[Data excerpts]
>>>>
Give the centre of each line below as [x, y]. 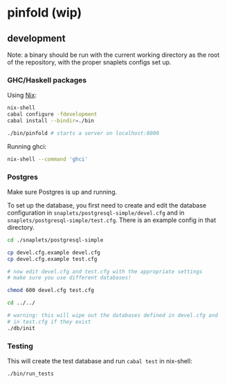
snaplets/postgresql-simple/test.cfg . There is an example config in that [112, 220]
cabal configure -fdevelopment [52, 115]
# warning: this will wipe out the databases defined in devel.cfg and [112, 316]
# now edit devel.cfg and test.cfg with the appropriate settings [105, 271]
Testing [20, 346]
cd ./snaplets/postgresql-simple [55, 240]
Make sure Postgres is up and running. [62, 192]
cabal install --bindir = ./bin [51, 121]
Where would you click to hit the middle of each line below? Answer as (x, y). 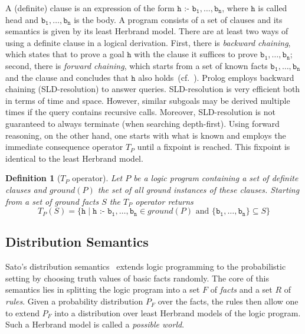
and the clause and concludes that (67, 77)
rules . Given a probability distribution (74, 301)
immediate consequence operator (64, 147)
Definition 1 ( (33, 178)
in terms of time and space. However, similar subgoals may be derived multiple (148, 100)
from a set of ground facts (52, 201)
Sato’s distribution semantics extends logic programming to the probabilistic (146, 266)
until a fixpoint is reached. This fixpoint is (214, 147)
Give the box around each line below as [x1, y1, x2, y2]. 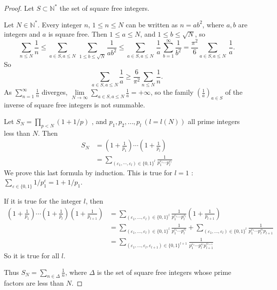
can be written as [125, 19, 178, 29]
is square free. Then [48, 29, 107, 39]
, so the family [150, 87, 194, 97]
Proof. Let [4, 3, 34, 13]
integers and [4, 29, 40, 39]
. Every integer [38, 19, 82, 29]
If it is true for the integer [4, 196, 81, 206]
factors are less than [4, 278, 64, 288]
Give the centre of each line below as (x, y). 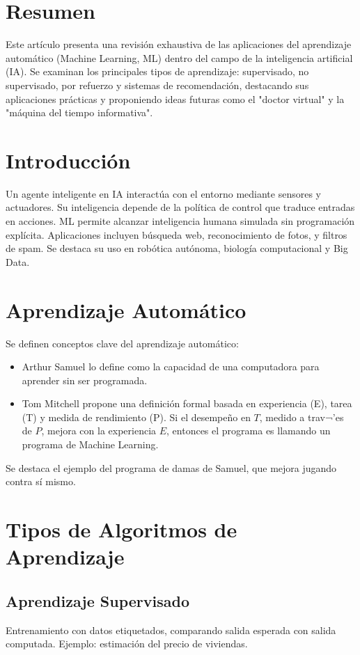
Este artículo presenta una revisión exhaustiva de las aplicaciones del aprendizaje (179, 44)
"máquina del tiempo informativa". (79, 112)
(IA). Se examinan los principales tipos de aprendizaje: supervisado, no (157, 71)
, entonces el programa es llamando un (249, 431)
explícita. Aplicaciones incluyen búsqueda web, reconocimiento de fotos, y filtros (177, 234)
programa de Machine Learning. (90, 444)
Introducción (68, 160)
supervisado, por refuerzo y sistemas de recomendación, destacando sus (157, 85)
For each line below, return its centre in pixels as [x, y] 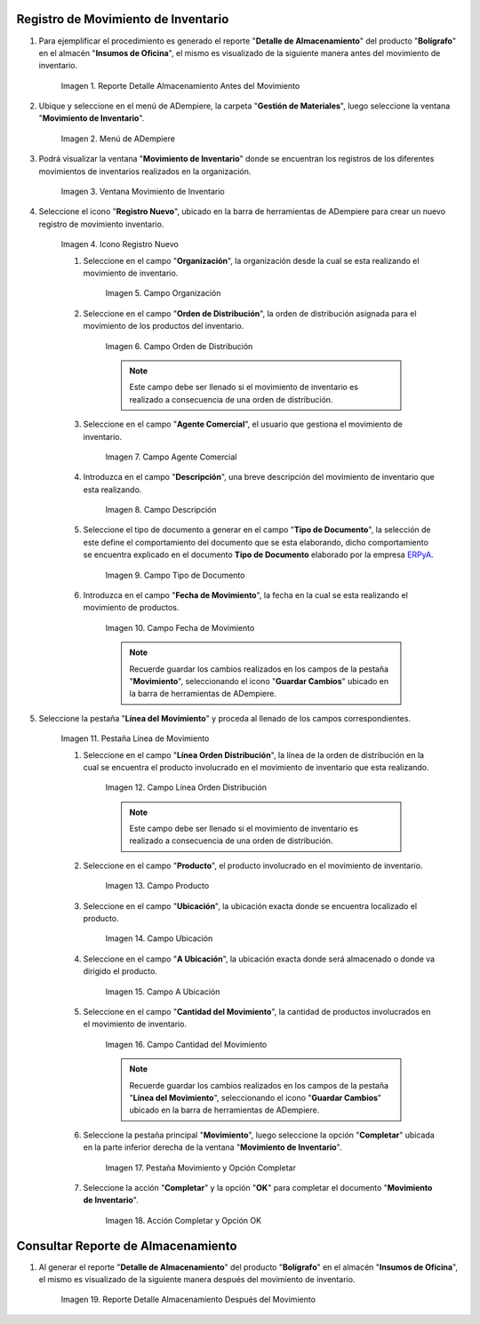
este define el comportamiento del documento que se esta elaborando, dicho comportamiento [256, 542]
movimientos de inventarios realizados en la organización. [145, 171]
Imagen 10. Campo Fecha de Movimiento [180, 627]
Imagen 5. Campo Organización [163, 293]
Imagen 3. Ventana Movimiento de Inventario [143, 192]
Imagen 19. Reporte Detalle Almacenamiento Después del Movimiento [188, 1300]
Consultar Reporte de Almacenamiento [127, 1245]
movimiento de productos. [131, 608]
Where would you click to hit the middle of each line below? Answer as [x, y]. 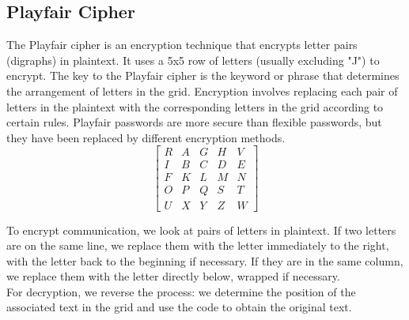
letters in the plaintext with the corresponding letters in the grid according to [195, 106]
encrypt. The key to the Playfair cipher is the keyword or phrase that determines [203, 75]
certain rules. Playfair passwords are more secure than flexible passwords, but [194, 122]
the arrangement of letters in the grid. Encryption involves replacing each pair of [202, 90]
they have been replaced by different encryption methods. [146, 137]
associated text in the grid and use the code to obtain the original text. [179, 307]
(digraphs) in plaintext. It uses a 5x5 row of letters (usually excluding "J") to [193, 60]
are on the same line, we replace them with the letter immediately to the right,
<<<<
# Work required
For this exercise, reproduce exactly the lines of the records above from the one with "explícita. Aplicaciones incluyen" up to and including the one with "Answer as [x, y].", without pictures.

# Task output
explícita. Aplicaciones incluyen búsqueda web, reconocimiento de fotos, y filtros (177, 234)
programa de Machine Learning. (90, 444)
Introducción (68, 160)
supervisado, por refuerzo y sistemas de recomendación, destacando sus (157, 85)
For each line below, return its centre in pixels as [x, y] 
este define el comportamiento del documento que se esta elaborando, dicho comportamiento [256, 542]
movimientos de inventarios realizados en la organización. [145, 171]
Imagen 10. Campo Fecha de Movimiento [180, 627]
Imagen 5. Campo Organización [163, 293]
Imagen 3. Ventana Movimiento de Inventario [143, 192]
Imagen 19. Reporte Detalle Almacenamiento Después del Movimiento [188, 1300]
Consultar Reporte de Almacenamiento [127, 1245]
movimiento de productos. [131, 608]
Where would you click to hit the middle of each line below? Answer as [x, y]. 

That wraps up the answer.